Retirement analysts typically work for companies and government agencies to ensure that their employee retirement benefits meet state and federal regulations. Read over the following list of pros and cons to determine if becoming a retirement analyst is right for you.

Pros of a Retirement Analyst Career
Various majors can lead to this career*
Voluntary certifications available*
Employment opportunities found in all regions of the country**
Provide peace of mind to employees that their retirement benefits are well-maintained*

Cons of a Retirement Analyst Career
Slower than average employment growth (6% from 2012-2022)**
Employers often seek candidates with experience***
Need to have a firm grasp of the laws regulating retirement benefits**
May have to help settle disagreements between employees and employers**

Sources: *ISEEK, **U.S. Bureau of Labor Statistics, ***Various job boards.

Career Information

Job Description and Duties

As a retirement analyst, you may get hired by companies who provide retirement benefits to their employees. Employee benefits, including retirement plans, must meet federal and state laws. You will advise upper-level executives on how to ensure plans comply with regulations. You also meet with employees to help them understand eligibility requirements and what their retirement benefits include.

Job Outlook and Salary

The U.S. Bureau of Labor Statistics (BLS) doesn't collect career information specifically on retirement analysts, but it does collect data for compensation, benefits and job analysis specialists, which can include retirement analysts. According to BLS 2012-2022 projections, a slower than average 6% growth rate was expected for these professionals. As of May 2014, compensation, benefits and job analysis specialists earned average salaries of about $64,380, reported the BLS.

What Are the Requirements?

The BLS stated that a bachelor's degree is required for this position. However, you can earn a degree in various majors to learn the necessary skills for this occupation, including labor relations and human resources. These programs teach you to examine, execute and oversee employee compensation and benefits. Other applicable majors may include finance, accounting and business.

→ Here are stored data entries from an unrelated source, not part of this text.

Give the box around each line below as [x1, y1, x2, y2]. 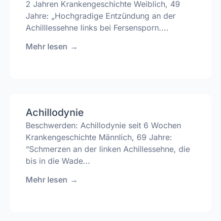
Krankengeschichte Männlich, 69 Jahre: [26, 132, 172, 142]
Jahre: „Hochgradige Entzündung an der [26, 10, 176, 21]
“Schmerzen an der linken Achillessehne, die [26, 144, 190, 154]
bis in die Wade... [26, 155, 90, 166]
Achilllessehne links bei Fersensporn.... [26, 22, 169, 33]
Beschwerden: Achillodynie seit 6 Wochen [26, 120, 181, 130]

What Employers Are Looking for

To be a successful retirement analyst, you need to have excellent computer skills since you will most likely work with various enterprise resource planning software, document management software and human resources software. You also need keen analytical skills and problem-solving abilities. The following list provides some examples of what employers are looking for in retirement analyst candidates, according to July 2012 job board postings:

  • An insurance company in New Jersey hired for a retirement benefits analyst with experience in finance, investments or benefits administration to join the human resources department and manage the retirement and stock benefits program.
  • A Louisiana state agency looked for retirement benefits analysts with bachelor's degrees to determine employee eligibility for benefits and to advise employees and retirees about their benefits.
  • A steel company in Florida sought a retirement analyst with a bachelor's in human resources, business or a related field, interpersonal skills, knowledge of Microsoft Excel and Access and experience in pensions.

How to Stand Out

There are multiple voluntary certifications you can acquire to help validate your proficiency as a retirement analyst. The Retirement Management Analyst designation is awarded to members of the Retirement Income Industry Association (RIIA) who complete an RIIA-approved education program and pass an exam. As an RIIA member you gain networking opportunities, discounted research reports, RIIA resources and more.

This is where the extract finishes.